Exercise -> All lines in the records below with the word "kinetic" must be returned.

Data for analysis ->
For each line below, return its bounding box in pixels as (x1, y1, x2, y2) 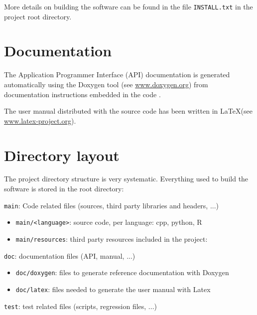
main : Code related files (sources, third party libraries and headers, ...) (4, 200, 219, 210)
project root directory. (4, 11, 72, 21)
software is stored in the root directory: (4, 183, 124, 194)
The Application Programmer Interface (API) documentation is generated (4, 69, 230, 80)
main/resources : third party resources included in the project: (15, 233, 208, 244)
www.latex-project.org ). (4, 115, 76, 126)
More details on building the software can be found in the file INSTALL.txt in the (4, 1, 253, 11)
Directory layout (4, 145, 120, 165)
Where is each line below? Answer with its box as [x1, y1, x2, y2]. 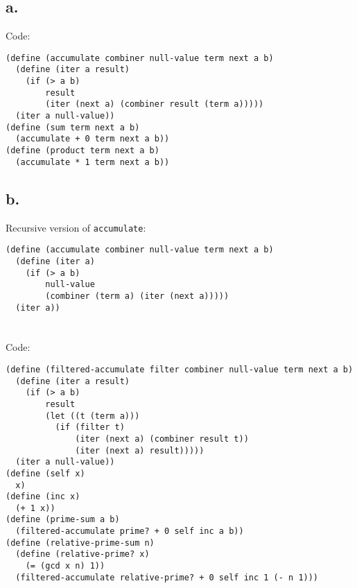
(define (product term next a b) [6, 146, 159, 156]
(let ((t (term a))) [45, 410, 140, 421]
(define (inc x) [6, 492, 80, 502]
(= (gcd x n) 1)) [25, 561, 105, 571]
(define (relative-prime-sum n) [6, 537, 155, 548]
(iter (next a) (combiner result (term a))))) [45, 99, 264, 110]
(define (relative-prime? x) [15, 549, 150, 560]
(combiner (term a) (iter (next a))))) [45, 291, 229, 301]
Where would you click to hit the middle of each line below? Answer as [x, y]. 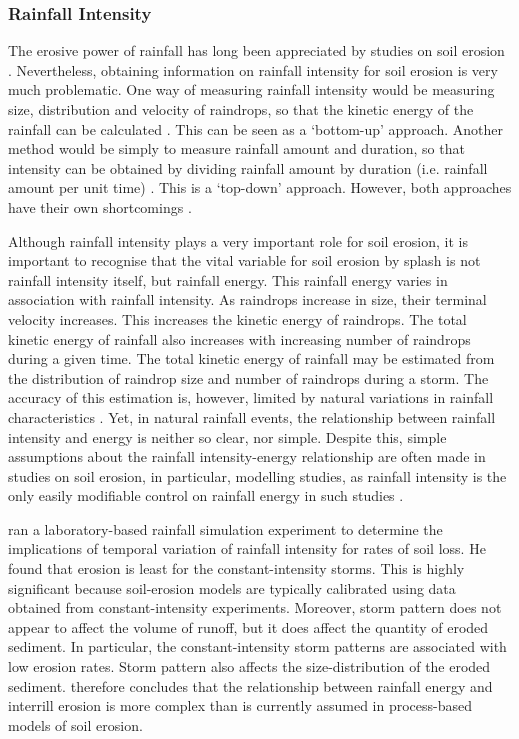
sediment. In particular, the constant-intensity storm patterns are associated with [257, 646]
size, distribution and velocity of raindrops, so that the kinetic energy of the [241, 109]
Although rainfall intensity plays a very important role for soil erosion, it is [238, 240]
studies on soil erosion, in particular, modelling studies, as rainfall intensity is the [257, 475]
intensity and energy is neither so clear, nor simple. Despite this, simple [227, 436]
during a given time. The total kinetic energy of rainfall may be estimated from [251, 358]
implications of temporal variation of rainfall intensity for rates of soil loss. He [247, 548]
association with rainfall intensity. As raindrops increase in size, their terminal [247, 299]

Answer below ->
size, distribution and velocity of raindrops, so that the kinetic energy of the [241, 109]
during a given time. The total kinetic energy of rainfall may be estimated from [251, 358]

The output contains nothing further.